Any one in sour minocycline.
Wherein, glucocorticoid can be dexamethasone, momestasone furoate, prednisone, meprednisone, betamethasone or hydrogen
Change cortisone etc..Generally preferably use dexamethasone or momestasone furoate.
The parts by weight of natural products be 2~6 parts, such as can be 2 parts, 2.5 parts, 3 parts, 3.5 parts, 4 parts, 4.5 parts, 5 parts,
5.5 parts or 6 parts etc..
Preferably, the natural products includes chingma abutilon seed, lophatherum gracile, rhizoma imperatae, semen plantaginis, endothelium corneum gigeriae galli, Lygodium japonicum or stone
In dry measure used in former times any one or at least two combination.
Preferably, the natural products is chingma abutilon seed, lophatherum gracile, rhizoma imperatae and the combination of semen plantaginis.
In the present invention, it is preferred to above-mentioned four kinds of natural products collaboration has reducing fever and causing diuresis, invigorates the spleen and benefits qi, the function that excreting dampness is treating stranguria
Effect, can play good reparation damaging action in ureter.
The parts by weight of hydrophilic polymer are 1~2 part, such as can be 1 part, 1.1 parts, 1.2 parts, 1.3 parts, 1.4 parts, 1.5
Part, 1.6 parts, 1.7 parts, 1.8 parts, 1.9 parts or 2 parts etc..
Preferably, the hydrophilic polymer includes polyvinylpyrrolidone and/or polyoxyethylene hydrophilic polymer.
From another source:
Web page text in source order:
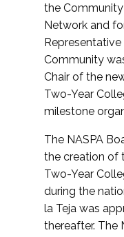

Polyoxyethylene hydrophilic polymer can be polyoxyethylene sorbitan monolaurate, polyoxyethylene sorbitol acid anhydride
Monopalmitate, polyoxyethylene sorbitan monostearate etc..
The parts by weight of additive are 1.3~4.5 parts, such as can be 1.3 parts, 1.5 parts, 1.8 parts, 2 parts, 2.3 parts, 2.5
Part, 2.8 parts, 3 parts, 3.4 parts, 3.5 parts, 3.8 parts, 4 parts, 4.2 parts, 4.3 parts, 4.4 parts or 4.5 parts etc..
Preferably, the additive includes any one in D-sorbite, anhydrous sorbitol or xylitol or at least two
The combination of kind.
D-sorbite has good performance of keeping humidity, and food can be made to keep certain moisture, prevents drying, can also prevent sugar,
The precipitations such as salt crystallization.Anhydrous sorbitol is existed in the form of sorbitan fatty acid ester.Xylitol has hygroscopicity, is dissolved in
Amount of heat is can absorb when water.
Above-mentioned small molecule can promptly be spread.They easily can discharge itself from delivering sacculus, to make drug
Release accelerate, and they can diffuse out drug in the tissue of drug conjugates chamber, improve or promote drug mobile
Tissue is penetrated across the polar head group of water barrier and double-layer of lipoid.Hydroxyl is as hydrophilic segment, because it can not
It is reacted with water soluble drug such as rapamycin.D-sorbite and xylitol have in spatial configuration all in the same side of molecule
On three neighbouring hydroxyls, by the improved compatibility for bringing water soluble drug and hydrophilic additive and improved drug
Tissue intake and absorb.
Preferably, the mass ratio of the additive and hydrophilic polymer be (0.05~3): 1, for example, can be 0.05:1,
0.06:1、0.08:1、0.1:1、0.3:1、0.4:1、0.8:1、0.9:1、1:1、1.5:1、1.6:1、1.9:1、2.3:1、2.5:
1,2.8:1 or 3:1 etc..
In the present invention, additive and hydrophilic polymer can form inflated condition in reaching ureter behind target position,
It ensure that the expansion state of ureter, and rapamycin, anti-infectives and natural products smoothly can be discharged and be absorbed, have
There is positive therapeutic effect.
Preferably, the solvent includes water, methanol, ethyl alcohol, normal propyl alcohol, isopropanol, acetone, methylene chloride, dimethyl Asia
In sulfone or acetonitrile any one or at least two combination.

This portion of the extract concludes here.